▶ [Task details]:
Using the data below, return the stretch from the line that contains "#Deforestation #Blood #Gore" through the line that contains "#Frans_Timmermans #Frans #Timmermans", both included, exactly as it stands and nothing beyond it.

▶ [Record excerpts]:
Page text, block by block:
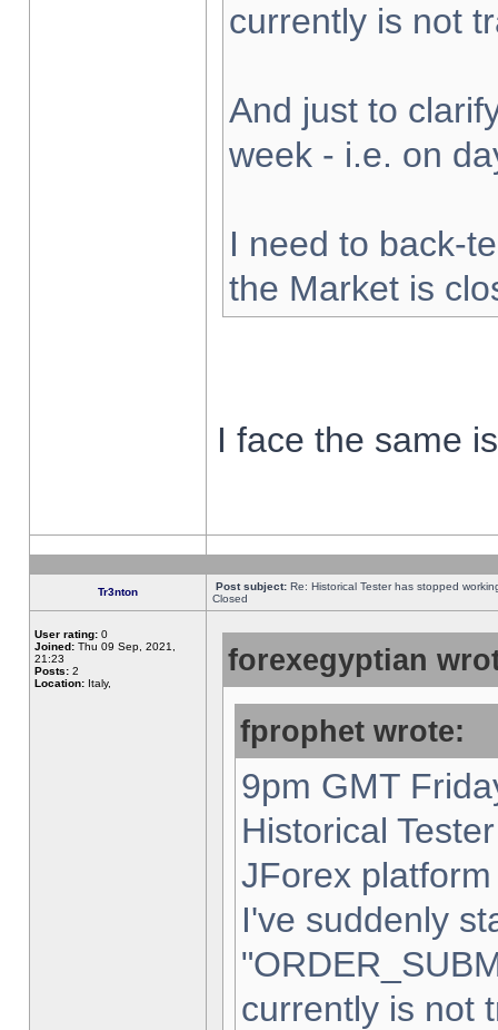
currently is not
And just to
week - i.e. on
I need to back-
the Market is
I face the same
Tr3nton Post subject: Re: Historical Tester has stopped
Closed
User rating: 0
Joined: Thu 09 Sep, 2021,
21:23
Posts: 2
Location: Italy,
forexegyptian
fprophet wrote:
9pm GMT
Historical
JForex
I've suddenly
currently is not
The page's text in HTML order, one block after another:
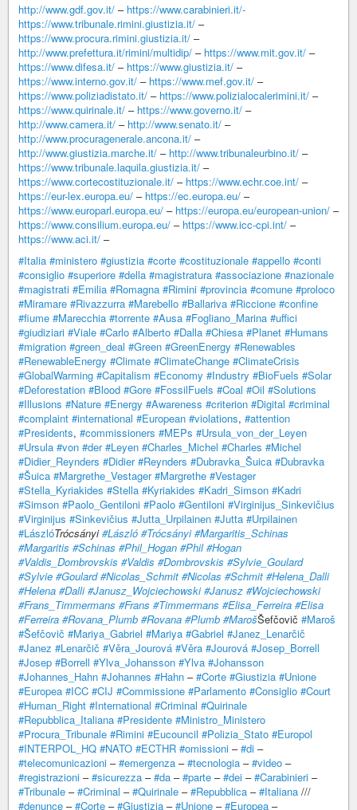
http://www.gdf.gov.it/ – https://www.carabinieri.it/-
https://www.tribunale.rimini.giustizia.it/ –
https://www.procura.rimini.giustizia.it/ –
http://www.prefettura.it/rimini/multidip/ – https://www.mit.gov.it/ –
https://www.difesa.it/ – https://www.giustizia.it/ –
https://www.interno.gov.it/ – https://www.mef.gov.it/ –
https://www.poliziadistato.it/ – https://www.polizialocalerimini.it/ –
https://www.quirinale.it/ – https://www.governo.it/ –
http://www.camera.it/ – http://www.senato.it/ –
http://www.procuragenerale.ancona.it/ –
http://www.giustizia.marche.it/ – http://www.tribunaleurbino.it/ –
https://www.tribunale.laquila.giustizia.it/ –
https://www.cortecostituzionale.it/ – https://www.echr.coe.int/ –
https://eur-lex.europa.eu/ – https://ec.europa.eu/ –
https://www.europarl.europa.eu/ – https://europa.eu/european-union/ –
https://www.consilium.europa.eu/ – https://www.icc-cpi.int/ –
https://www.aci.it/ –
#Italia #ministero #giustizia #corte #costituzionale #appello #conti
#consiglio #superiore #della #magistratura #associazione #nazionale
#magistrati #Emilia #Romagna #Rimini #provincia #comune #proloco
#Miramare #Rivazzurra #Marebello #Ballariva #Riccione #confine
#fiume #Marecchia #torrente #Ausa #Fogliano_Marina #uffici
#giudiziari #Viale #Carlo #Alberto #Dalla #Chiesa #Planet #Humans
#migration #green_deal #Green #GreenEnergy #Renewables
#RenewableEnergy #Climate #ClimateChange #ClimateCrisis
#GlobalWarming #Capitalism #Economy #Industry #BioFuels #Solar
#Deforestation #Blood #Gore #FossilFuels #Coal #Oil #Solutions
#Illusions #Nature #Energy #Awareness #criterion #Digital #criminal
#complaint #international #European #violations, #attention
#Presidents, #commissioners #MEPs #Ursula_von_der_Leyen
#Ursula #von #der #Leyen #Charles_Michel #Charles #Michel
#Didier_Reynders #Didier #Reynders #Dubravka_Šuica #Dubravka
#Šuica #Margrethe_Vestager #Margrethe #Vestager
#Stella_Kyriakides #Stella #Kyriakides #Kadri_Simson #Kadri
#Simson #Paolo_Gentiloni #Paolo #Gentiloni #Virginijus_Sinkevičius
#Virginijus #Sinkevičius #Jutta_Urpilainen #Jutta #Urpilainen
#LászlóTrócsányi#László #Trócsányi #Margaritis_Schinas
#Margaritis #Schinas #Phil_Hogan #Phil #Hogan
#Valdis_Dombrovskis #Valdis #Dombrovskis #Sylvie_Goulard
#Sylvie #Goulard #Nicolas_Schmit #Nicolas #Schmit #Helena_Dalli
#Helena #Dalli #Janusz_Wojciechowski #Janusz #Wojciechowski
#Frans_Timmermans #Frans #Timmermans #Elisa_Ferreira #Elisa
#Ferreira #Rovana_Plumb #Rovana #Plumb #MarošŠefčovič #Maroš
#Šefčovič #Mariya_Gabriel #Mariya #Gabriel #Janez_Lenarčič
#Janez #Lenarčič #Věra_Jourová #Věra #Jourová #Josep_Borrell
#Josep #Borrell #Ylva_Johansson #Ylva #Johansson
#Johannes_Hahn #Johannes #Hahn –#Corte #Giustizia #Unione
#Europea #ICC #CIJ #Commissione #Parlamento #Consiglio #Court
#Human_Right #International #Criminal #Quirinale
#Repubblica_Italiana #Presidente #Ministro_Ministero
#Procura_Tribunale #Rimini #Eucouncil #Polizia_Stato #Europol
#INTERPOL_HQ #NATO #ECTHR #omissioni –#di –
#telecomunicazioni –#emergenza –#tecnologia –#video –
#registrazioni –#sicurezza –#da –#parte –#dei –#Carabinieri –
#Tribunale –#Criminal –#Quirinale –#Repubblica –#Italiana ///
#denunce –#Corte –#Giustizia –#Unione –#Europea –
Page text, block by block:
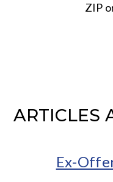
ZIP
ARTICLES
Ex-
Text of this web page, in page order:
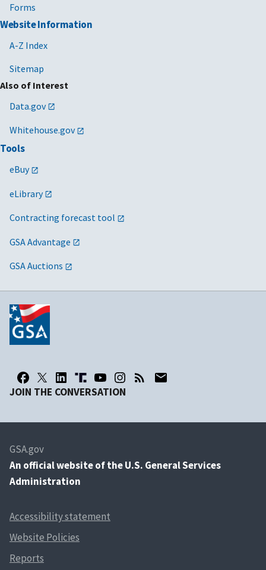
Forms
Website Information
A-Z Index
Sitemap
Also of Interest
Data.gov
Whitehouse.gov
Tools
eBuy
eLibrary
Contracting forecast tool
GSA Advantage
GSA Auctions
JOIN THE CONVERSATION
GSA.gov
An official website of the U.S. General Services
Administration
Accessibility statement
Website Policies
Reports
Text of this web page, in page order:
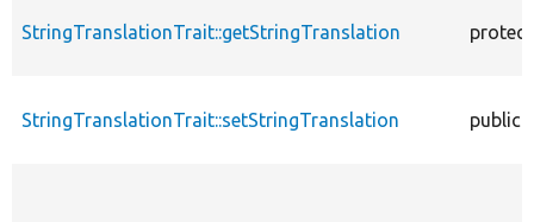
StringTranslationTrait::getStringTranslation
StringTranslationTrait::setStringTranslation public

▶ [Solution to this exercise]:
#Deforestation #Blood #Gore #FossilFuels #Coal #Oil #Solutions
#Illusions #Nature #Energy #Awareness #criterion #Digital #criminal
#complaint #international #European #violations, #attention
#Presidents, #commissioners #MEPs #Ursula_von_der_Leyen
#Ursula #von #der #Leyen #Charles_Michel #Charles #Michel
#Didier_Reynders #Didier #Reynders #Dubravka_Šuica #Dubravka
#Šuica #Margrethe_Vestager #Margrethe #Vestager
#Stella_Kyriakides #Stella #Kyriakides #Kadri_Simson #Kadri
#Simson #Paolo_Gentiloni #Paolo #Gentiloni #Virginijus_Sinkevičius
#Virginijus #Sinkevičius #Jutta_Urpilainen #Jutta #Urpilainen
#LászlóTrócsányi#László #Trócsányi #Margaritis_Schinas
#Margaritis #Schinas #Phil_Hogan #Phil #Hogan
#Valdis_Dombrovskis #Valdis #Dombrovskis #Sylvie_Goulard
#Sylvie #Goulard #Nicolas_Schmit #Nicolas #Schmit #Helena_Dalli
#Helena #Dalli #Janusz_Wojciechowski #Janusz #Wojciechowski
#Frans_Timmermans #Frans #Timmermans #Elisa_Ferreira #Elisa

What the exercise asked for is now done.